陸少衡一掃之下,就知道妖鬼斥風已經開始逐漸吸食白小東的陽氣,當初自己也曾經出現這手臂青黑的狀況。

“咳!”他咳了一聲,說道:“你們兩個今天難得這麼有閒。”

白小東看到陸少衡回來,也不知怎麼就心中一喜,他覺得有些奇怪,暗自嘀咕:“這怎麼回事?為什麼看到他回來我心裡這麼高興?我跟他的交情已經這麼好了嗎?”

周秩彈了彈菸灰,半截煙仍叼在嘴裡,衝陸少衡招招手,道:“來來,打兩把。”

“鬥地主?”陸少衡拉過一把椅子,坐在茶几旁邊。

“那就鬥地主!”周秩是個玩性子,把手裡的牌往牌堆裡一混,就開始洗牌,白小東笑道:“算你跑得快,不然這一把你又輸了。”說著把手裡的牌扔給周秩。

三個人鬥地主,是大家都比較喜歡的玩法,勝在簡單,而且一局的時間很短,不但要看抓牌運氣,還要看配合的默契程度,意外的是,陸少衡和周秩做農民時,居然配合得挺好。白小東運氣臭,叫地主就一定輸,做農民也輸,一氣之下不玩了。

打了幾把牌,陸少衡有輸有贏,周秩一直贏,白小東一直輸。周秩哈哈大笑:“怎麼樣?現在才是我的真實實力,小小蹂躪你一下。”

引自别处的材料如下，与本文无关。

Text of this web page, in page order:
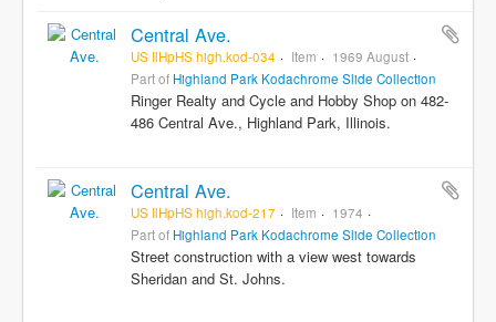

白小東表示不屑:“陸少衡沒回來的時候,我可是把把贏,你怎麼不用你的真實實力?”

周秩揮揮手:“先胖不算胖,後胖壓倒炕。”

陸少衡打量了一眼白小東,說道:“你中午回來後,跟我說的地圖在哪裡,我想看一看。”

他這句話裡提到的“地圖”,實際上是妖鬼斥風附體白小東時,為了引誘陸少衡而編出來的故事,陸少衡心知肚明,特意提出來,就是想證實一下到底妖鬼斥風有什麼目的。因此,說完這句話,他就盯著白小東看,其實在“破虛”的明照之下,他是想看看妖鬼斥風如何應對。

果然,白小東脖子上那個巨大的青灰色肉瘤一陣蠕動,裂開了一道口子,裡面青黑色的粘液順著口子淌下來——當然,這些都是在“破虛”的明照之下才看得到,在周秩的眼中,就一切如常,沒有任何不妥。

那個青灰色肉瘤就是妖鬼斥風的嘴臉,它一開口,白小東也跟著開口,發出聲音說道:“我沒有原圖,盜墓賊死了之後圖就丟失了,我只能在其他圖上指給你看。”

周秩在一旁說道:“什麼圖?什麼盜墓賊?有什麼好玩的嗎?我也看看。”

妖鬼斥風沒有作聲,它不反對,反正對於它來說,周秩去不去都沒有什麼關係。陸少衡看了一眼白小東——脖子上的肉瘤,見它沒有反對,自己也不好反對,心裡有點替周秩著急。因為他知道妖鬼斥風一定沒有好心思,搞不好會有兇險,自己跟妖鬼因果甚深,不得不糾纏,周秩本來跟這件事沒有關係,如果被牽連進來受了傷害就不好了。

不過好在主動權在自己手裡,大不了到時候找個藉口,把周秩支開就行了,當前這個情況倒是不宜反對。想到這裡,陸少衡也沒有出聲反對。